LONG: While AI has the potential to solve big global challenges, there have been numerous cases where AI has produced troubling results, even if the technology was well intended.

 
  • Microsoft released an AI chatbot onto Twitter. Engineers programmed the bot to learn from and speak like other users on the social network, but after only 16 hours, the bot was shut down for posting racist tweets (link).
  • Uber’s AI-powered self-driving car failed to recognize six red lights and ran through one of them where pedestrians were present (link).
  • The Houston Independent School District used the EVAAS (Educational Value Added Assessment System) program to rate teachers by comparing student test scores against state averages. The district’s goal was to fire 85% of “low-performing” teachers. The teachers took the case to court (and won) on the basis that the software developer would not disclose how its algorithm worked (link).
 

Poor data quality poses big risks when it comes to AI. Even if you have a robust amount of data, you can still run into problems if bias is inherent in training sets or if data is inaccurate.
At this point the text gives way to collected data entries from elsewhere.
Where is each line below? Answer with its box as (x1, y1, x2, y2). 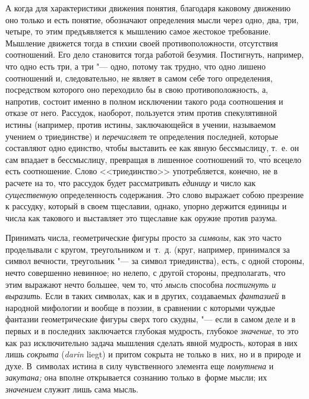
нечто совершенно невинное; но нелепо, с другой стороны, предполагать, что (5, 266, 286, 279)
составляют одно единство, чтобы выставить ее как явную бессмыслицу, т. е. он (5, 142, 299, 154)
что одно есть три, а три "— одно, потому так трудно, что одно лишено (5, 59, 266, 72)
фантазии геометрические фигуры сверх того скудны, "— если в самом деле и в (5, 313, 296, 325)
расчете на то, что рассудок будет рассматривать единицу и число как (5, 176, 256, 188)
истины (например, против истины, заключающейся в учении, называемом (5, 118, 276, 130)
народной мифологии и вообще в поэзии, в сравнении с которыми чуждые (5, 301, 275, 313)
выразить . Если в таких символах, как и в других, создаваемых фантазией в (5, 290, 286, 302)
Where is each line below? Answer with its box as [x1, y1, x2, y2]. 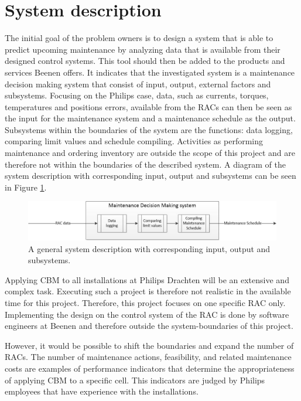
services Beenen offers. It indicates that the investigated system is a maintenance [5, 66, 295, 78]
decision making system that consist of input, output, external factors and [5, 77, 271, 90]
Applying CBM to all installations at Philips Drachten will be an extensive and [5, 273, 289, 286]
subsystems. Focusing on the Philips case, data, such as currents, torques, [5, 89, 269, 101]
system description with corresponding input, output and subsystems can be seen [5, 169, 296, 182]
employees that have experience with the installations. [5, 385, 199, 397]
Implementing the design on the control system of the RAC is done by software [5, 308, 289, 320]
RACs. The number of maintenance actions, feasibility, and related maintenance [5, 351, 292, 363]
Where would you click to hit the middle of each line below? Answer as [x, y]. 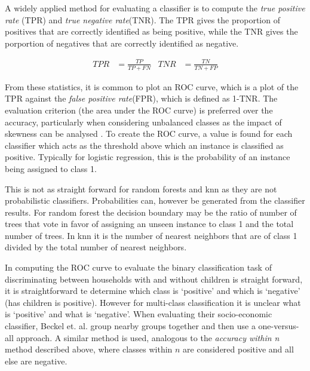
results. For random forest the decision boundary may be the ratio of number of [151, 212]
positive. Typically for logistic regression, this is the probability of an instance [148, 157]
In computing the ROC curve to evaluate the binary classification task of [138, 267]
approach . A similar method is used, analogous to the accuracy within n [148, 337]
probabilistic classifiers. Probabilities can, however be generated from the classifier [155, 200]
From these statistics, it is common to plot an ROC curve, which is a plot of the [152, 86]
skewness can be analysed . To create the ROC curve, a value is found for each [149, 134]
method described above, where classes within [89, 349]
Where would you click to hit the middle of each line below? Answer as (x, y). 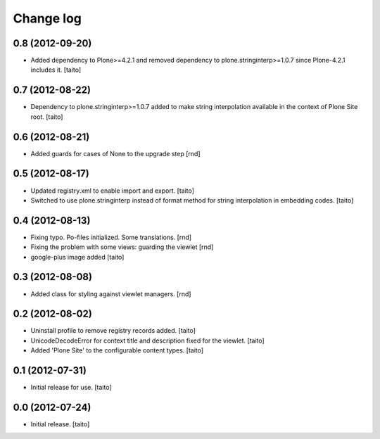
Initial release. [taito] (60, 424)
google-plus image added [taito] (77, 257)
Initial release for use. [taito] (71, 388)
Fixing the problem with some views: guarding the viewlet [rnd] (122, 247)
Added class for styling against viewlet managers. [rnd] (111, 294)
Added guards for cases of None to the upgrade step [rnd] (115, 153)
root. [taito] (47, 117)
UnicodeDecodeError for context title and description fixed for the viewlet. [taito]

It is up to the human to train the machines with ethics and human alignment to solve challenges.

 

SOLOVE: Why are ethics necessary for AI?

 

LONG: AI is a powerful tool that stands to greatly benefit society and our quality of life, but the intended use of the technology and ethics need to be established before implementing it.

 

It’s everyone’s obligation to make sure that these technologies are being used to further an ethical goal or objective. The Institute of Electrical and Electronics Engineers (IEEE) addresses the importance of ethics in AI in section 7.8 of their policies, highlighting the need to avoid bias and bribery and to ensure health and safety.

 

SOLOVE: What types of ethical rules would you recommend?

 

LONG: In addition to the ethical rules highlighted in IEEE’s policies, there are three principles that can be generally applied when considering the ethical and legal use of AI.

 

The first one is transparency. There should not be a concept of “black box algorithms” where the machines decisions are only understood by the machine. There needs to be a level of transparency affiliated with machine learning systems. This applies to consent, the intended use of data, the data used to train machines, and how the machine makes decisions (refer to EVAAS).

 

The second consideration we need to make is whether AI is aligned with values at scale. AI must be aligned with the values of the technology’s recipients and participants, the technology’s vendor and users, and the law. This eliminates the risk of unexpected outcomes or inadvertent results.

 

Lastly, there should be a human in the loop. These learning systems need to be supervised to ensure that we understand how they are drawing conclusions, and a final determination of actions taken should be made by a human.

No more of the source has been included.